贺兰凛一愣,实在想不通,不过是写字的事,怎么就惹得李安乐动了这么大的气。
但他没敢多问,只依着话屈膝,跪在了暖阁的地毯上。
地上铺着厚厚的绒毯,并不冷,可他刚从雪地里进来,身上带着寒气,跪在那里,依旧觉得浑身发僵。他垂着眼,等着李安乐的下文,心里有些茫然。
暖阁里静悄悄的,知意在一旁侍立,眼观鼻鼻观心,也猜不透李安乐为何突然动了这么大的火。
半晌李安乐才淡淡开口,语气听不出情绪:“往前些。”
贺兰凛依言屈膝挪了挪,膝盖经过厚绒地毯,发出极轻的声响。
刚停稳,便觉一只云纹锦靴的鞋尖轻轻抵在了自己下颌处,微微用力,迫使他仰起脸来。
李安乐坐着,目光从上方落下来,带着几分漫不经心的审视:“可知我为何动气?”
贺兰凛被那鞋尖抵着下颌,微微挣扎了一下才稳住身形,声音里带着带着几分不确定:“是属下愚钝,练不好笔,惹侯爷动了气。”
李安乐听罢,冷冷吐出两个字:“不对。”
说完,李安乐猛地扬手,桌上的茶盏、点心碟子连同那只盛着残茶的公道杯,一并被扫落在地。
瓷器碎裂的脆响在暖阁里响起,茶水混着点心渣溅得到处都是。
知意“噗通”一声跪倒在地:“侯爷息怒!侯爷息怒!”
贺兰凛也惊得一僵,随即跟着俯身叩下:“侯爷息怒,莫要伤了身子。”贺兰凛额头抵着地毯,心里愈发茫然。
李安乐没叫他们起身,自己缓缓站了起来。他垂眸看着地上的狼藉,又扫过贺兰凛低伏的背影,语气平淡得像是在说一件再寻常不过的事:“本侯在嫉妒你。”
暖阁里静得可怕,李安乐紧接着道:“嫉妒你身子骨康健,学武这般顺遂,嫉妒你能在雪地里挥剑自如。”
李安乐居高临下地看着贺兰凛,眼神里没有丝毫掩饰,仿佛这嫉妒不是什么见不得人的心思,只是该摆到明面上的事实,正因为他妒,所以贺兰凛该罚,天经地义。
贺兰凛听完,抬头看向李安乐,眼里满是难以置信,仿佛第一次真正看清眼前这人看似矜贵从容的皮囊下,藏着这样复杂难辨的心思。
贺兰凛望着李安乐,此刻竟有些几分无措,但他沉默片刻,像是下定了什么决心,声音虽哑,却字字清晰:“若侯爷看不得,属下往后便不再碰剑便是。”
“只是侯爷身子要紧,犯不着为属下动气。”语气里没有半分委屈,反倒像是觉得,为了让李安乐顺心,舍弃这点喜好本就是该当的事。
李安乐没说话,只静静地看着他,暖阁里的炭火噼啪轻响,将两人之间的沉默拉得很长。
第18章 意外
李安乐从榻上缓缓起身,然后屈身蹲了下去,与跪在地毯上的贺兰凛平视,语气里带着几分探究:“若真叫你不碰,那你不怨?”

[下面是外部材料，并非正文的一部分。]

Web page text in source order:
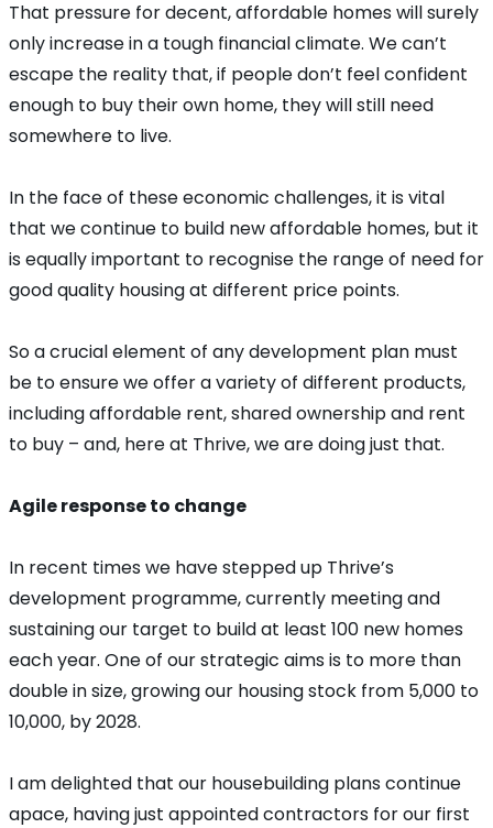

贺兰凛抬眼望向李安乐,摇了摇头:“属下学文学武,都是托侯爷的福,侯爷若要收回,本就是理所当然的事,没什么可怨的。”
贺兰凛见李安乐没说话,又补充道:“能伺候侯爷左右,是属下的福分,是来世修来的造化。”
李安乐听着这话,忽然勾了勾唇角,那笑意却未达眼底,反倒有些自嘲般意味:“福分?造化?”
“那你就不觉得,苍天无眼么?像我这样的人,偏生有这等家世,握着能随意凌驾旁人的权势。”
“属下从不这么想。”贺兰凛说得笃定,“侯爷生来尊贵,家世显赫,本就是天命所归,是该受这般尊荣的。”
一旁的知意连忙接道:“侯爷息怒,您是天命合贵之人,福寿与权势皆是应得的。至于练武一事,不必劳烦侯爷亲力亲为,您只需一声令下,多少好手甘愿为您瞻前马后、赴汤蹈火?”
房间里安静了下来,许久,李安乐忽然长长地叹了口气,说不清是叹自己,还是叹眼前人。
李安乐抬手往前一伸,知意立刻会意,上前躬身,小心翼翼地将蹲在地上的李安乐扶了起来。
“都起来吧。”
贺兰凛依言起身,立在一旁,等着李安乐下文。
“你既学了,便好好学下去。”李安乐看向贺兰凛,算是松了口。末了又吩咐道:“都下去吧,让厨房备晚膳。”
晚膳设在偏厅,李安乐没多言,贺兰凛也只埋头吃饭。
用过膳没多久,贺兰凛正回房整理白日练废的字纸,忽有个小小厮匆匆进来,躬身道:“贺兰公子,知意公公让小的来传话,今夜请公子去侯爷房中伺候。”
贺兰凛整理字纸的手一顿,对着小厮应了声:“知道了。”
窗外的天色渐渐黑透,廊下的灯笼依次亮起。
又过了约莫半个时辰,贺兰凛才往李安乐的寝院走去。
知意正守在廊下,见他来,忙引着他到房门口,压低声音道:“公子快进去吧,侯爷已经歇下了。”
贺兰凛推门而入,暖香混着淡淡的药气扑面而来。
李安乐果然已躺在里侧的床榻上,身上只着一件寝衣,被子松松盖到腰间。他侧脸对着床外,目光正落在桌案那盏鎏金长信灯上,灯花正轻轻跳动。
听见动静,李安乐眼皮也没抬,只淡淡开口:“来了?”
贺兰凛缓步走到床边,垂眸看着在榻上的李安乐。对方身上的月白寝衣衬得肤色愈发白皙,发丝松松散在枕上,带着几分独属李安乐的松弛。
“属下来晚了,不知侯爷有何吩咐?”
李安乐往床里侧挪了挪,留出半边空位,“陪我睡。”
贺兰凛一怔,下意识道:“属下还没换寝衣,身上……”
“脱干净了上来。”
见贺兰凛愣着不动,李安乐又补了句:“本侯爷不嫌弃你。”
贺兰凛耳尖“腾”地红了,垂在身侧的手微微收紧,脱干净?是要全都?他抬眼偷看了李安乐一眼,发现对方神色如常。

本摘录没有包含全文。